╭──

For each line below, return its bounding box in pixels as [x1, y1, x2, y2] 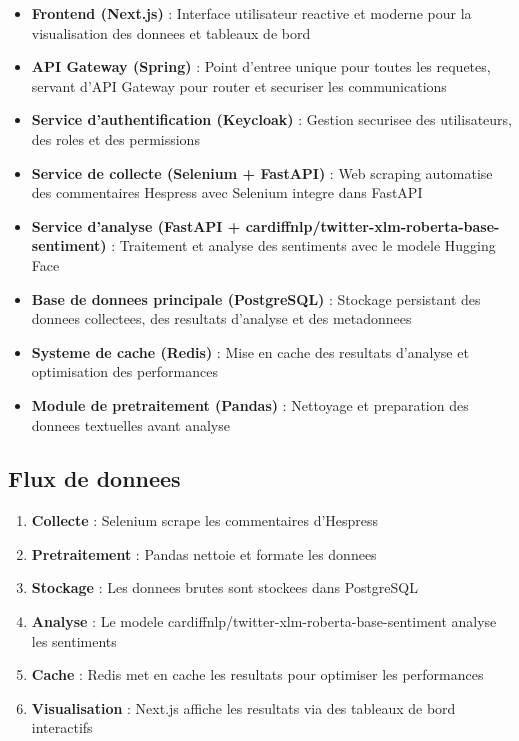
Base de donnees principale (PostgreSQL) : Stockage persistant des [31, 288, 481, 309]
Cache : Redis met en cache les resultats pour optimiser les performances [31, 664, 484, 685]
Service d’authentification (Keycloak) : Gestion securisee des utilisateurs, [31, 109, 513, 130]
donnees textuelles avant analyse [31, 414, 230, 435]
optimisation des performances [31, 361, 218, 382]
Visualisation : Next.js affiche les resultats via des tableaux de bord [31, 697, 456, 718]
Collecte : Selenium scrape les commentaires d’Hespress [31, 510, 379, 531]
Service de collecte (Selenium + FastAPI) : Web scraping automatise [31, 162, 493, 183]
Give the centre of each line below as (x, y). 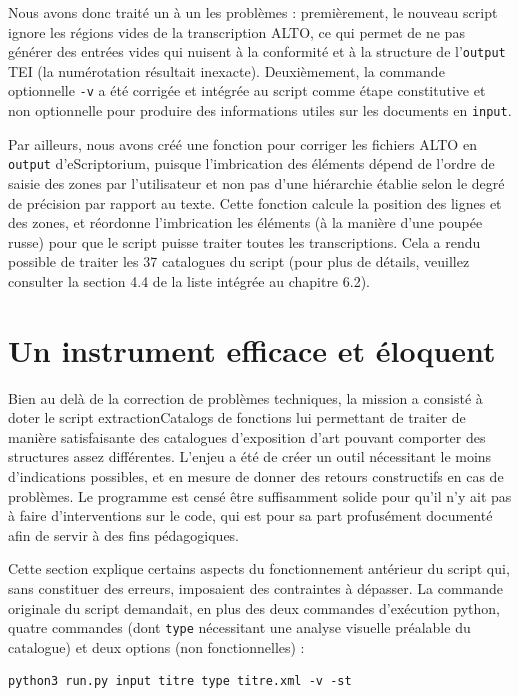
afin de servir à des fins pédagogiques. (123, 534)
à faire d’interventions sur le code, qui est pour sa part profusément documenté (250, 515)
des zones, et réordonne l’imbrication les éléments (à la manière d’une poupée (245, 222)
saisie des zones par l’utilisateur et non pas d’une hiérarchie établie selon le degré (256, 183)
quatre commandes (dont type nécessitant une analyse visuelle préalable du (239, 627)
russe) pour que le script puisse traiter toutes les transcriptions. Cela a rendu (244, 241)
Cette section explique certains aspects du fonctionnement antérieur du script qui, (259, 568)
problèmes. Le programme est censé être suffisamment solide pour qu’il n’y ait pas (260, 495)
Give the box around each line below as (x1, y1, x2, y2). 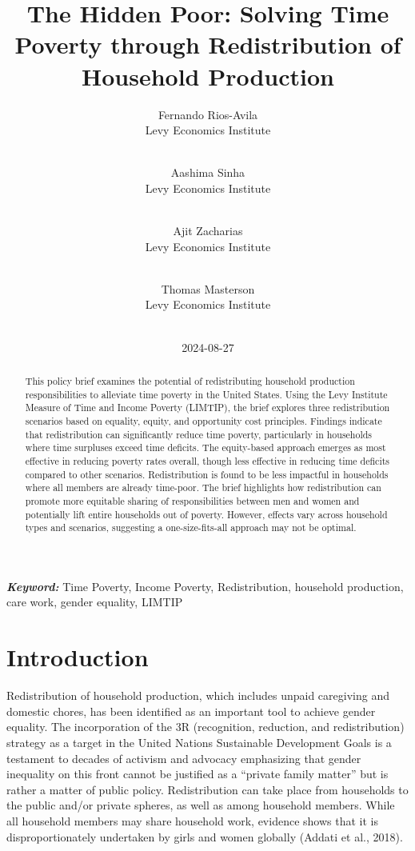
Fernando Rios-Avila (158, 106, 258, 122)
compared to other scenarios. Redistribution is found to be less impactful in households (25, 467, 389, 481)
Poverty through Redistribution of (14, 28, 401, 61)
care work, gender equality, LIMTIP (6, 593, 183, 610)
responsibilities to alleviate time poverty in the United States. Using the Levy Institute (25, 387, 388, 401)
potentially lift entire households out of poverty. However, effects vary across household (25, 507, 388, 521)
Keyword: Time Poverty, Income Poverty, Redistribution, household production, (6, 577, 404, 594)
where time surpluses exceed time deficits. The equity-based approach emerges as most (25, 441, 386, 454)
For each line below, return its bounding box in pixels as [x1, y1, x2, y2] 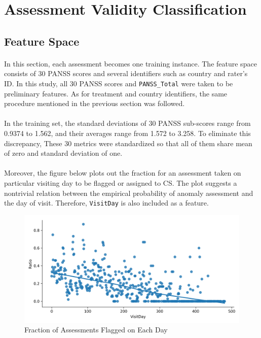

╰──

**Task instructions**
Search the material above for "Redistribution". Copy each line that has it.

**Answer to this task**
compared to other scenarios. Redistribution is found to be less impactful in households (25, 467, 389, 481)
Poverty through Redistribution of (14, 28, 401, 61)
Keyword: Time Poverty, Income Poverty, Redistribution, household production, (6, 577, 404, 594)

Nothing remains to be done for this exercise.